PLAI group members Will Harvey, Saeid Naderiparizi, Vaden Masrani, Christian Weilbach (under the supervision of Dr. Frank Wood) have just released a paper on an astounding new deep generative model for video. Think OpenAI‘s GPT-3 but, instead of generating text given a prompt, their “Flexible Diffusion Model” (FDM) completes videos given a few frames of context. What is more, FDM (described in a recent arXiv paper entitled Flexible Diffusion Modeling of Long Videos) generates photorealistic, coherent long videos like this (128x128x45000).
Dr. Wood says “This is simply the most impressive AI result I have personally seen in my career. Long range coherence is a challenge even for modern language models with massive parameter counts. Will, Saeid, Vaden, and Christian have taken a huge step forward by being able to stably generate coherent, photo-realistic 1hour+ long videos; 70x’s longer than their longest training video, and more than 2000x’s longer than the maximum of 20 frames they ever look at at once during training. There is something very special in the training procedure they have developed and the architecture they employ. Never have we been closer to being able to formulate AI agents that plan visually in domains with life-like complexity.”

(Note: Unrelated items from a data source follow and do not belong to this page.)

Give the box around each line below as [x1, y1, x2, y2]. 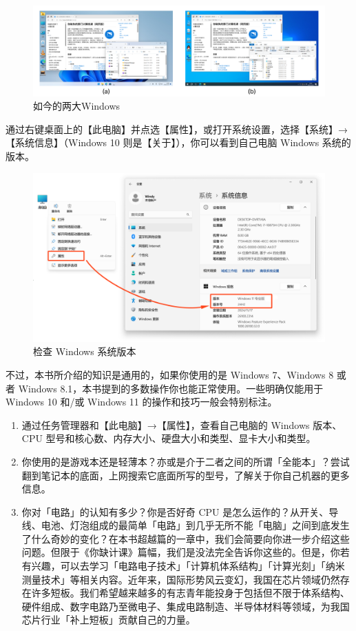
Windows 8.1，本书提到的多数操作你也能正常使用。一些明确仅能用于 [18, 381, 324, 395]
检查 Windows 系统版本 [33, 344, 136, 359]
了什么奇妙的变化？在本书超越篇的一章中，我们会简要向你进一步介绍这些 [21, 531, 350, 545]
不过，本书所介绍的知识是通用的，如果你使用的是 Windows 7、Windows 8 [6, 367, 334, 381]
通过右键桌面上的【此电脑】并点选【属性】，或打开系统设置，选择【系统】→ [6, 121, 348, 136]
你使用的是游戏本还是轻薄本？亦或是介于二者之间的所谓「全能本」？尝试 [21, 454, 350, 468]
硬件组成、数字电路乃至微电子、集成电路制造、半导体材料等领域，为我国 [21, 599, 350, 613]
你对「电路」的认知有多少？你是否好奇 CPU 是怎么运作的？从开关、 [21, 504, 329, 519]
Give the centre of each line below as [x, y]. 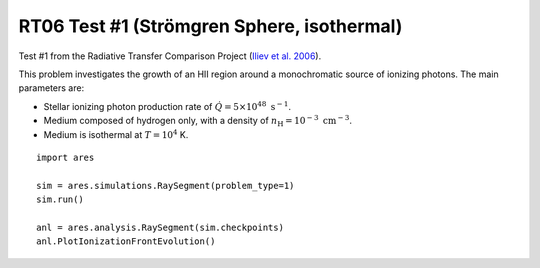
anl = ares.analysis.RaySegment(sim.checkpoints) [160, 227]
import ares [65, 157]
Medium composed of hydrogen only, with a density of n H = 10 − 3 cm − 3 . [197, 121]
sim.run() [60, 199]
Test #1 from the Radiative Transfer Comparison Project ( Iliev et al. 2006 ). [170, 56]
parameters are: [51, 88]
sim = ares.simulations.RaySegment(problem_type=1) [165, 185]
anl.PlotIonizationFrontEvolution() [126, 241]
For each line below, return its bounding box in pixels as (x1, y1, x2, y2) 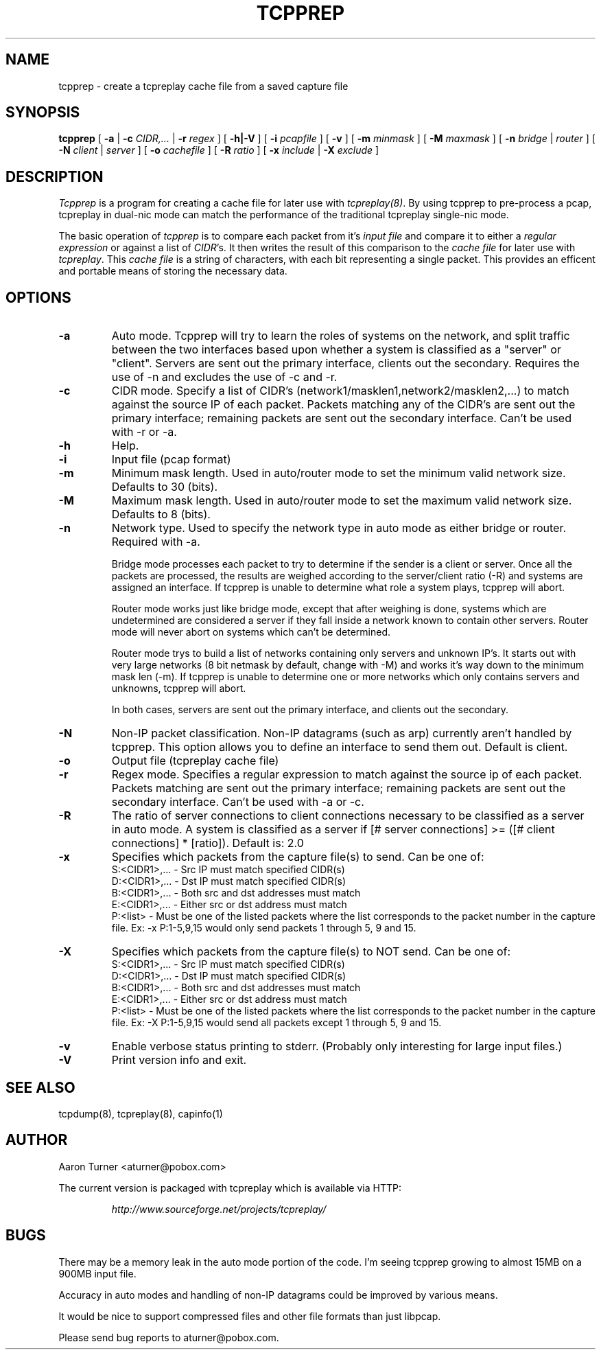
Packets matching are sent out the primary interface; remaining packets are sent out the (111, 781, 566, 796)
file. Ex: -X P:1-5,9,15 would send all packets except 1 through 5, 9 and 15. (111, 1017, 442, 1029)
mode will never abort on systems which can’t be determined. (111, 626, 390, 638)
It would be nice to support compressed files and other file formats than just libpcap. (58, 1310, 441, 1322)
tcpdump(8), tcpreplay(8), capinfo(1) (58, 1107, 223, 1120)
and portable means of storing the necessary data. (58, 265, 287, 277)
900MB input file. (58, 1267, 137, 1279)
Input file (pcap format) (111, 452, 231, 467)
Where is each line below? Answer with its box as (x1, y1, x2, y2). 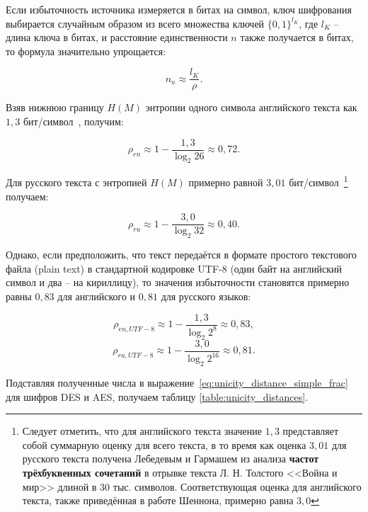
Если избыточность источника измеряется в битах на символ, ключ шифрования (6, 2, 352, 16)
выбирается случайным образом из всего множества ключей (6, 16, 265, 30)
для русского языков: (161, 288, 251, 303)
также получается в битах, (240, 30, 354, 45)
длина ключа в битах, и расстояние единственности (6, 30, 228, 45)
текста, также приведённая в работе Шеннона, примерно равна (22, 493, 294, 508)
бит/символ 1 (289, 173, 348, 190)
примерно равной (188, 175, 263, 190)
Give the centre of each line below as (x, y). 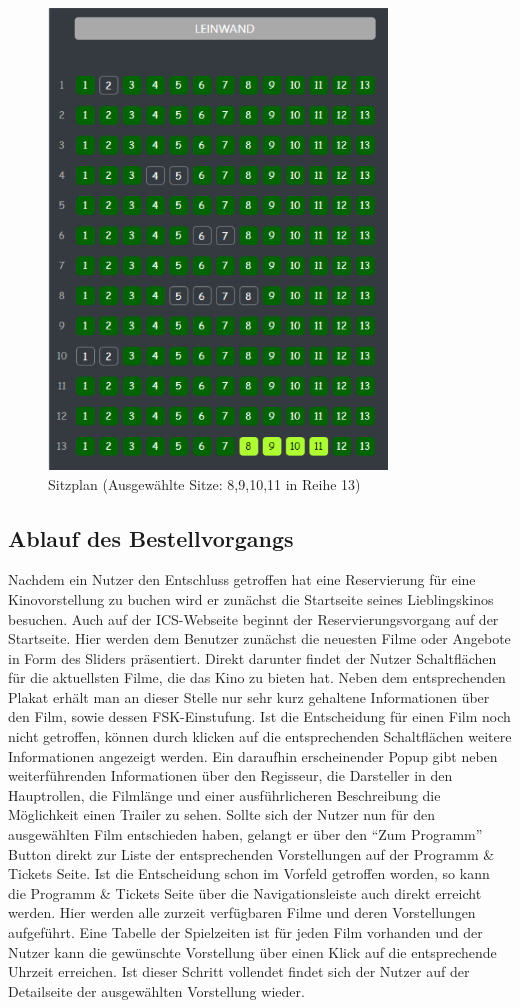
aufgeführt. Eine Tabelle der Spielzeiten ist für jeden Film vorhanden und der (245, 932)
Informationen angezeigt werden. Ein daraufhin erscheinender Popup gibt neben (253, 755)
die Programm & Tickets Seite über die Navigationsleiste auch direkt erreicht (245, 892)
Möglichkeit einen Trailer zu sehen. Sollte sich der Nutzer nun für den (221, 814)
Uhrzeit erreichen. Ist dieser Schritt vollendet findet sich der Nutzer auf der (239, 971)
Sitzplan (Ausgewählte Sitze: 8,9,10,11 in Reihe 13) (204, 483)
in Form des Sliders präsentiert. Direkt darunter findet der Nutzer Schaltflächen (252, 657)
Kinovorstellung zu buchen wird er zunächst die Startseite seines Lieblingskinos (251, 598)
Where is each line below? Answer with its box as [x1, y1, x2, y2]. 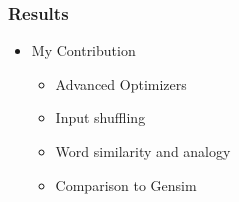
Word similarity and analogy [55, 141, 231, 161]
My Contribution [31, 40, 136, 61]
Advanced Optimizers [55, 73, 187, 94]
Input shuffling [55, 107, 146, 128]
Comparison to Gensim [55, 174, 197, 195]
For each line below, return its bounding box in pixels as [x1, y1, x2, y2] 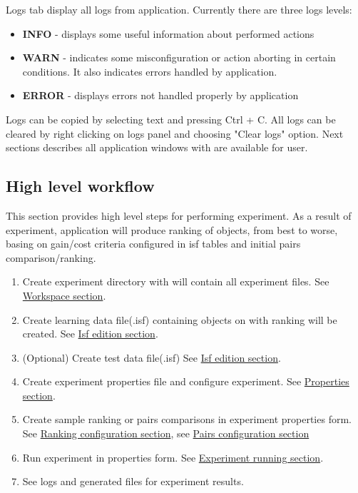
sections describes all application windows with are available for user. [6, 140, 308, 155]
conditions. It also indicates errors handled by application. [22, 63, 277, 78]
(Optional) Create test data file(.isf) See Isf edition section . [22, 350, 281, 365]
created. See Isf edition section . [22, 326, 158, 341]
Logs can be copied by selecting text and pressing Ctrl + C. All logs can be [6, 111, 336, 126]
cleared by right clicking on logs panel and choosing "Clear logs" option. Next [6, 126, 344, 141]
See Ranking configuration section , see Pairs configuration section [22, 426, 310, 441]
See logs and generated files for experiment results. [22, 474, 244, 489]
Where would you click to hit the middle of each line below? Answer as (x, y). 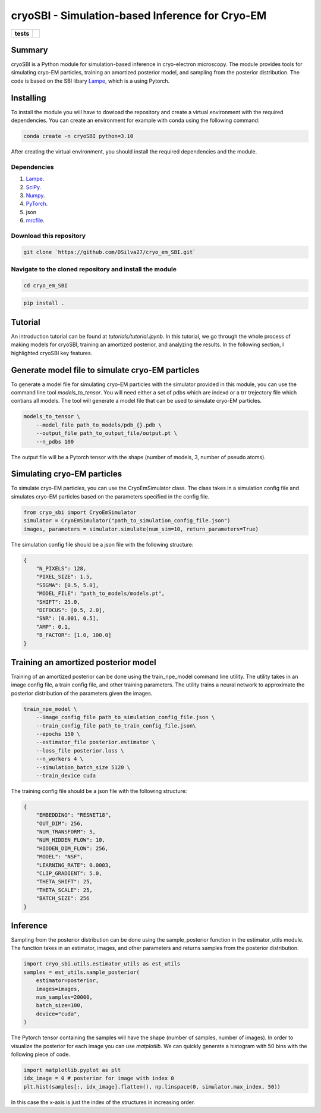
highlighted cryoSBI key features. (52, 353)
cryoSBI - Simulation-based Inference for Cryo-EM (139, 15)
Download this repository (48, 236)
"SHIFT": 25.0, (58, 602)
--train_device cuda (66, 775)
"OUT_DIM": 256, (59, 823)
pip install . (44, 303)
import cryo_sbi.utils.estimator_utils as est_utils (102, 964)
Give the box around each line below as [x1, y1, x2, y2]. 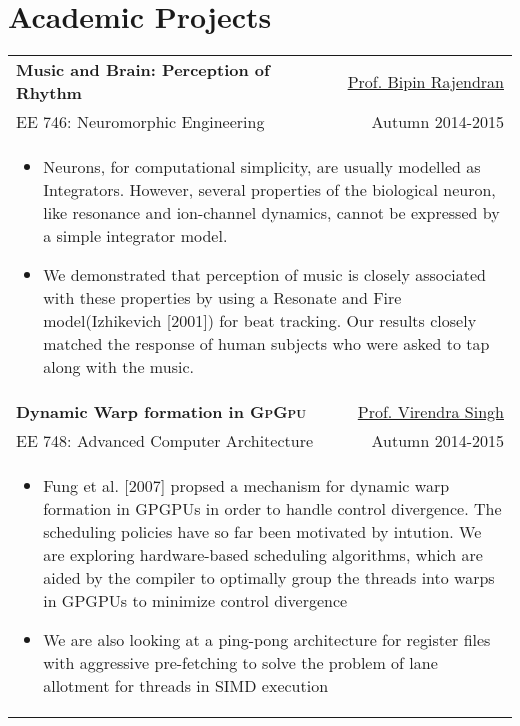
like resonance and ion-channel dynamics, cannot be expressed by [43, 201, 500, 225]
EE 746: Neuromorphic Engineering [16, 110, 265, 134]
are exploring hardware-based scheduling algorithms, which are [43, 543, 483, 567]
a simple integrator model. [43, 224, 228, 248]
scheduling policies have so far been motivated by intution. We [43, 520, 482, 544]
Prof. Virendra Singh [357, 400, 504, 424]
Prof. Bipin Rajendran [347, 69, 504, 93]
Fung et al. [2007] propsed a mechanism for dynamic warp [43, 474, 450, 498]
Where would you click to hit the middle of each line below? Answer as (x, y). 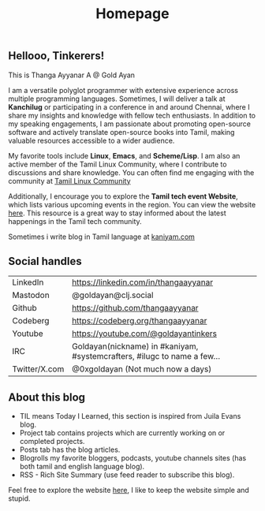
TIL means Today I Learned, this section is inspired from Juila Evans (130, 416)
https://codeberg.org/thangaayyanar (140, 321)
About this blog (47, 397)
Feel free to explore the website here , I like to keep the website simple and (129, 490)
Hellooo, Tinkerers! (56, 56)
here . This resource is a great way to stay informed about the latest (117, 213)
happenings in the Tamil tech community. (75, 221)
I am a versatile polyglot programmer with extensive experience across (123, 90)
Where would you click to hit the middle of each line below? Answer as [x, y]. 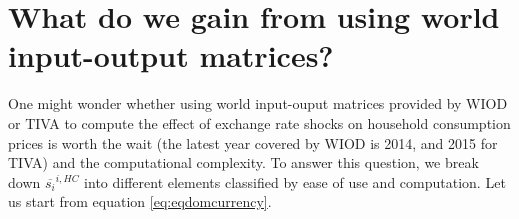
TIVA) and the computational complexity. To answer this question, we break [243, 162]
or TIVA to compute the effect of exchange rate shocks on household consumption [259, 122]
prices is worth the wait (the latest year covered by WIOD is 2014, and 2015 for [253, 142]
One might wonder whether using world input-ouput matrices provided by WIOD [258, 103]
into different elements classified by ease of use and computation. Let [295, 181]
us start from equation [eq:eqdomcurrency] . [140, 201]
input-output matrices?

The team experimented with training their model on videos gathered in multiple environments, from the CARLA self-driving car simulator (provisioned via Inverted AI‘s Simulate cloud platform), a Minecraft reinforcement learning environment, and the Mazes environment from the DeepMind Lab suite. The video used to train FDM was collected from the first-person point of view as agents moved around in these environments. In CARLA a car drove around a single small town (Town 01), stopping at traffic lights. Otherwise it just cruised randomly in different weather conditions and at different times of day. In MineRL, video was collected from agents that moved more or less in straight lines through different MineCraft worlds to a goal block 64 blocks away. And in the Mazes environment agents moved from random starting positions to a random goal positions in procedurally generated maze worlds with brightly coloured and textured walls and floor.
Let’s see what FDM learned in each environment.
Here’s CARLA Town01:
Here’s MineRL:
Here’s Mazes
Whole books could be written about what we see, good and bad, in these example videos. In CARLA the video model sometimes jumps from one location to another distant location that looks similar. Traffic lights aren’t captured well. But the yellow lines and object constancy evidenced through building appearance around corners are encouraging. As are weather, shadows, and so forth. FDM arguably just has to memorize this small town, but the CARLA training dataset was about 11Gb of video data and FDM only has 78M parameters, so, some kind of generalization is happening. The MineRL environment makes this much more clear. Every training video in MineRL is a from a different world! This means that the visual futures FDM images reflect the MineCraft engine’s world generative model parameters as well — for instance how often hills are followed by plateaus with forest vs. valleys with villages and water. As FDM imagines MineCraft futures it is visually hallucinating entirely new worlds, obeying MineCraft blockiness and biome transition rules. The MineRL agent action space also includes block breaking. Look at the middle column which exhibits, in the video generative model, block breaking and mining! In Mazes we see nearly pixel perfect environment generation, but, when the agent clearly “returns” to the same place in the maze (to us), the world it generates there can be different. This means that semantic drift shows up visually here and indicates the necessity of some kind of complimentary memory system. The video is still coherent though, and the generative model, amazingly, does not diverge into blurriness or craziness, it just continues creating an ever changing maze-like world.
Here is one last thing this model can do. Using the CARLA Town 01 training data we trained a CNN to decode x,y map position from a single front view frame. This is possible because Town 01 is small and the view from each point in its map is reasonably distinct. We then generated a CARLA Town 01 video from FDM and fed the generated frames into this “place regressor.” The results from this are amazing.
We are working on improving goal-conditioned video generation for vision-based planning, integrating actions and rewards explicitly into FDM, and are conducting studies on FDM’s capabilities in more complex environments, looking particularly forward to seeing what happens when we add other agents into the CARLA environment and what happens when we include both more CARLA towns but also dash-cam video from the real world.